Transcribe word for word the section of the records below that opens with the line containing "2 [140, 1313]" and closes with the line containing "Holds the data"; drop every picture.

Study material:
BEGIN

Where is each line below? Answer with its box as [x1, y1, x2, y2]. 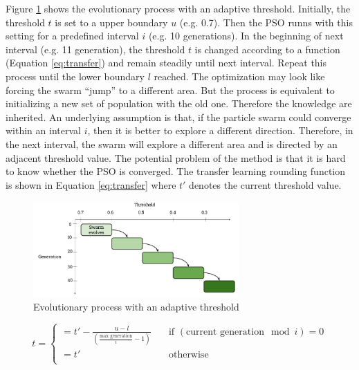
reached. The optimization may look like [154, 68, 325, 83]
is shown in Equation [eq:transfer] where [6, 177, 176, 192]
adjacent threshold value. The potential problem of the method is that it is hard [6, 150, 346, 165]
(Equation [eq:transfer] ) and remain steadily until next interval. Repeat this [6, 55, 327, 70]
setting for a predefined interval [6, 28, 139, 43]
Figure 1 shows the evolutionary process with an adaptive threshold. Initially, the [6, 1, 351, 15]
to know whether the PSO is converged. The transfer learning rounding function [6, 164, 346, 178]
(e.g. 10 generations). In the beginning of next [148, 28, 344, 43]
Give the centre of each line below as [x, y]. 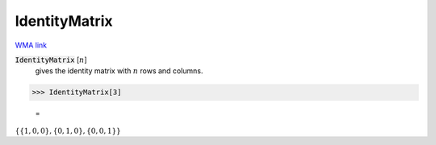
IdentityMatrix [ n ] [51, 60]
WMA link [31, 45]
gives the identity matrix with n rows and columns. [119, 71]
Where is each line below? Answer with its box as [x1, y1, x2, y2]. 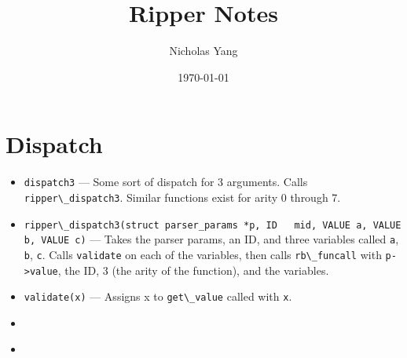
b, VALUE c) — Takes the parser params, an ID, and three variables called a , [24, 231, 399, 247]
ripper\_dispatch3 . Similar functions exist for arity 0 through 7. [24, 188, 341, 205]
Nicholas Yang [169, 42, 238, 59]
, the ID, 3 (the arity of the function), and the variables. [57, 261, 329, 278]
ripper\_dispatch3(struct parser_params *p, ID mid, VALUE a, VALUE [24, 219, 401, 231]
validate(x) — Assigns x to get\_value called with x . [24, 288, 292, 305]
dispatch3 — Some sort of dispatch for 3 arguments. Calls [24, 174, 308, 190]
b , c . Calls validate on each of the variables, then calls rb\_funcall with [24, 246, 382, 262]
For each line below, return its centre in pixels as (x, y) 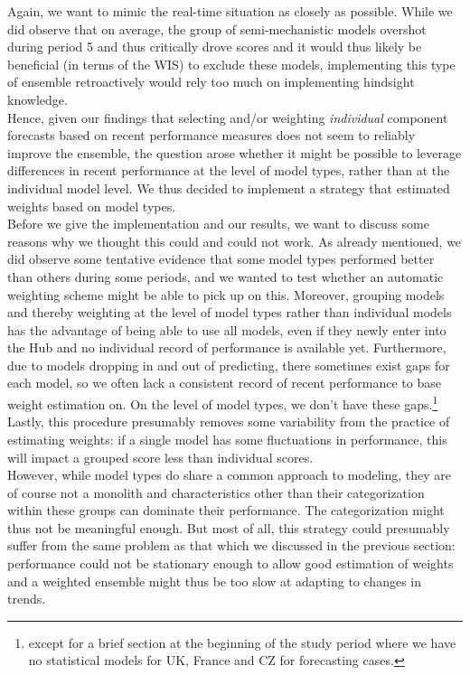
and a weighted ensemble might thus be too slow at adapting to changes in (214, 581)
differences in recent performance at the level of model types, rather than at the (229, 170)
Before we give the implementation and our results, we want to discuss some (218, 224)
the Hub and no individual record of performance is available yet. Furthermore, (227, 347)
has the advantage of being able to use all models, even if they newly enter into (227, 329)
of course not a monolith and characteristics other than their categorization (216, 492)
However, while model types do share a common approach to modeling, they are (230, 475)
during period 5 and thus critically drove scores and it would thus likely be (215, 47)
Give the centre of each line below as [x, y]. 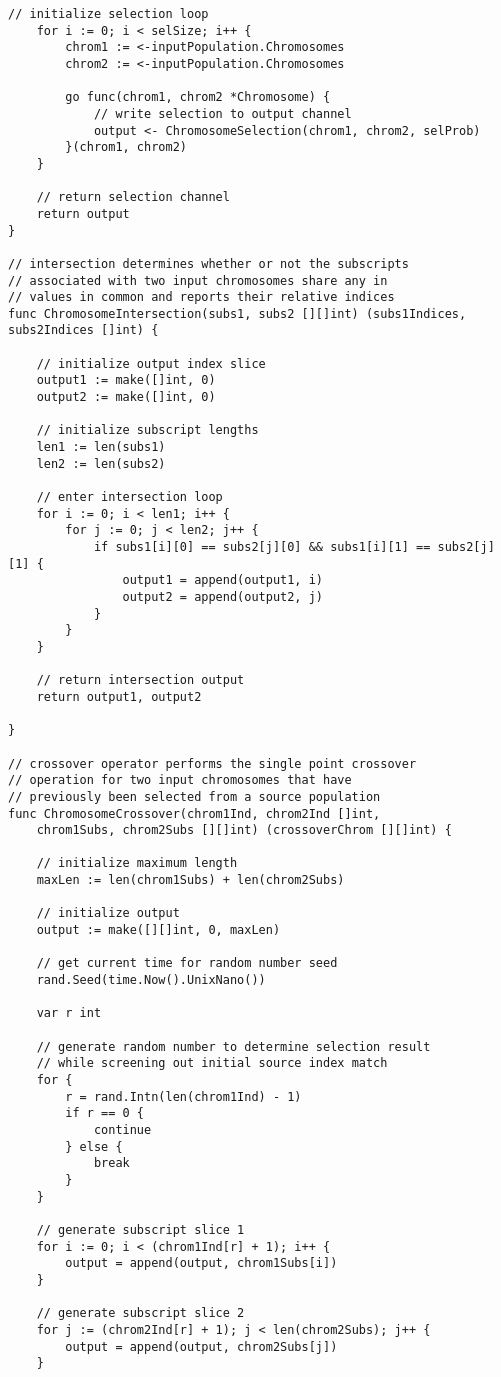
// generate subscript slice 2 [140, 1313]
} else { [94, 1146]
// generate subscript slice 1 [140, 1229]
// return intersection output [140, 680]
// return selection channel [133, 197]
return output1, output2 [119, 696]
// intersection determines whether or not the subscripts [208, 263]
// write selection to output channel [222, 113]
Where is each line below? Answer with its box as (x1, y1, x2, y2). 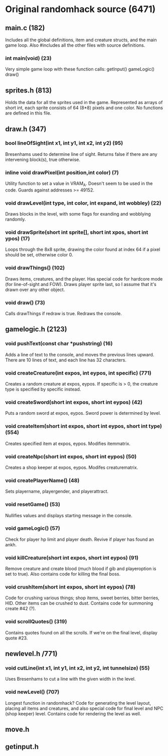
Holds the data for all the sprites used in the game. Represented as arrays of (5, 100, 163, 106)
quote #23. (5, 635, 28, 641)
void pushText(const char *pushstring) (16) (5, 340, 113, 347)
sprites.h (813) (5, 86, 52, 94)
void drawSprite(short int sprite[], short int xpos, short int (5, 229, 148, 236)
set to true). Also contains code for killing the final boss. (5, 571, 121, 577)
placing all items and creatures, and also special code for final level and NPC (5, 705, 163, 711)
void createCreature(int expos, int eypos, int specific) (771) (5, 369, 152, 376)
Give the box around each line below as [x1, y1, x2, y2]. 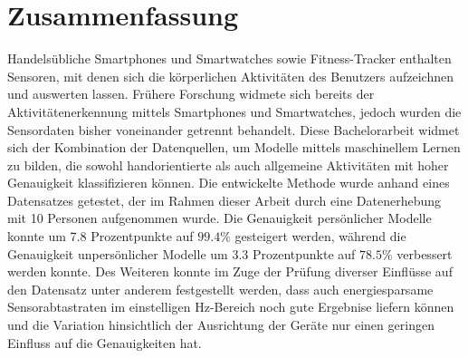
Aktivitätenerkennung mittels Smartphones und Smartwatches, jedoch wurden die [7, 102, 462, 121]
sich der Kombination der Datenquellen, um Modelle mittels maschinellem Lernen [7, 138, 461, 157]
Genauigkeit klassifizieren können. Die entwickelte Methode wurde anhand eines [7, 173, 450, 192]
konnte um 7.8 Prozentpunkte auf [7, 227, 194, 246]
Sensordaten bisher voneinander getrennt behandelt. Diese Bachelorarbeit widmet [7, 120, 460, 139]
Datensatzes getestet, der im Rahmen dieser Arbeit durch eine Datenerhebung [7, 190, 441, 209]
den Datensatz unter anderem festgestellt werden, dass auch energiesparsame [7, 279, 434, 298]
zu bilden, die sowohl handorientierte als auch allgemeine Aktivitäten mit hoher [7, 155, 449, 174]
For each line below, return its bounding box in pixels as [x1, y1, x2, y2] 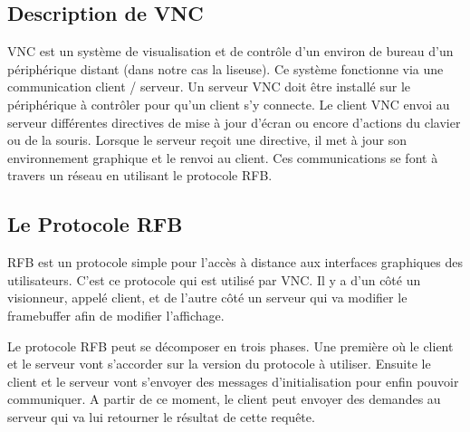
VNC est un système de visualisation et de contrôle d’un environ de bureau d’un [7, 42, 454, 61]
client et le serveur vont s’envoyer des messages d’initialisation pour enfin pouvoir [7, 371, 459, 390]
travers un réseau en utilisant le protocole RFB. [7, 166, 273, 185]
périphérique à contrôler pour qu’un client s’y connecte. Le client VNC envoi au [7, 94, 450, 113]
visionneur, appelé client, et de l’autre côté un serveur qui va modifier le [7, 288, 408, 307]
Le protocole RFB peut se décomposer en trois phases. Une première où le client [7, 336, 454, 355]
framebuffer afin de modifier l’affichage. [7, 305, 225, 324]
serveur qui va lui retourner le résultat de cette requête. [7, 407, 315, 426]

END
BEGIN

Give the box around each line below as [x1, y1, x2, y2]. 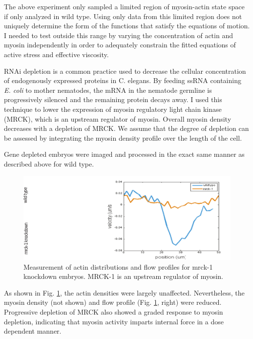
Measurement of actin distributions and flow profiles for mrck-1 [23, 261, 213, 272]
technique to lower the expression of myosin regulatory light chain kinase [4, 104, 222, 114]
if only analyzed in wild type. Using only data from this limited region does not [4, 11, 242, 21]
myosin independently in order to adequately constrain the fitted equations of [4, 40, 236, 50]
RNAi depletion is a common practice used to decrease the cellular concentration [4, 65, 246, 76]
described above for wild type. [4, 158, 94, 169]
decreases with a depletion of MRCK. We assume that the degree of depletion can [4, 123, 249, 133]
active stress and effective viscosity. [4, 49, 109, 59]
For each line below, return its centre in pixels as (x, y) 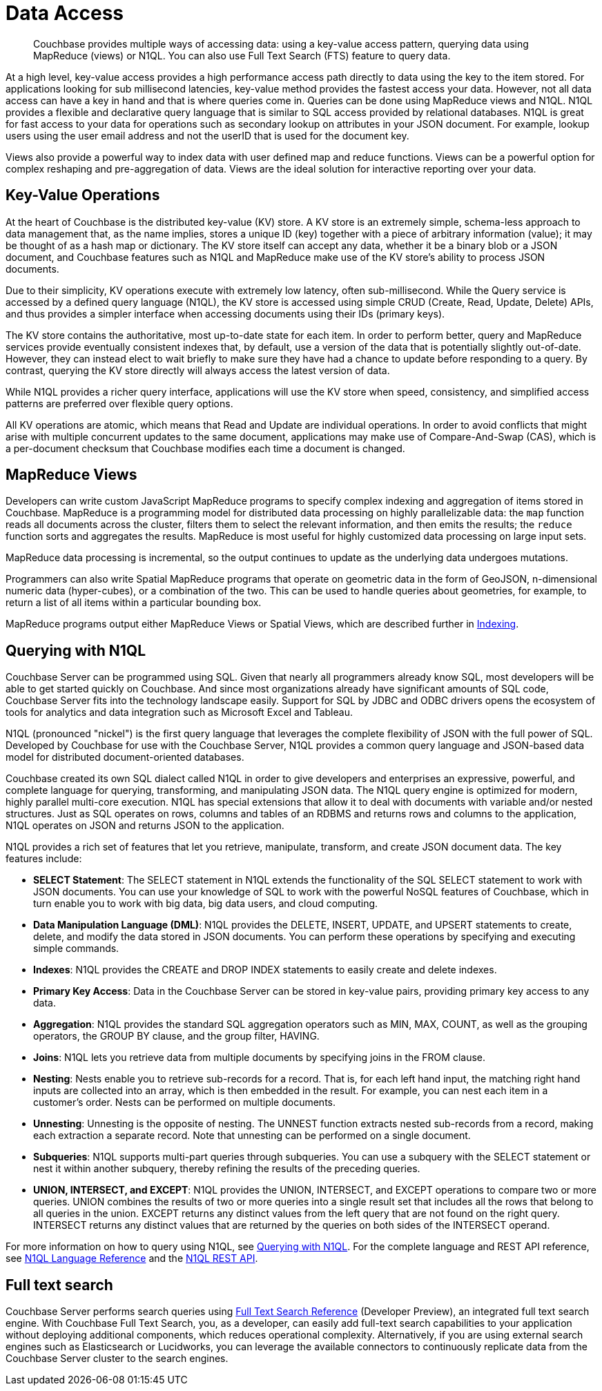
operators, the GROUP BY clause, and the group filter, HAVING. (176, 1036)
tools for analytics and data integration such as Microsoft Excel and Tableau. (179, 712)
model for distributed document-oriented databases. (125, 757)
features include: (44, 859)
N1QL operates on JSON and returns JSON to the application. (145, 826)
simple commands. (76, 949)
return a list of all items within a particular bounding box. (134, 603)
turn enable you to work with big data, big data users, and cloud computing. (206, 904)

END

Task output:
// generate subscript slice 2 [140, 1313]
} else { [94, 1146]
// generate subscript slice 1 [140, 1229]
// return intersection output [140, 680]
// return selection channel [133, 197]
return output1, output2 [119, 696]
// intersection determines whether or not the subscripts [208, 263]
// write selection to output channel [222, 113]
Where is each line below? Answer with its box as (x1, y1, x2, y2). 
Holds the data for all the sprites used in the game. Represented as arrays of (5, 100, 163, 106)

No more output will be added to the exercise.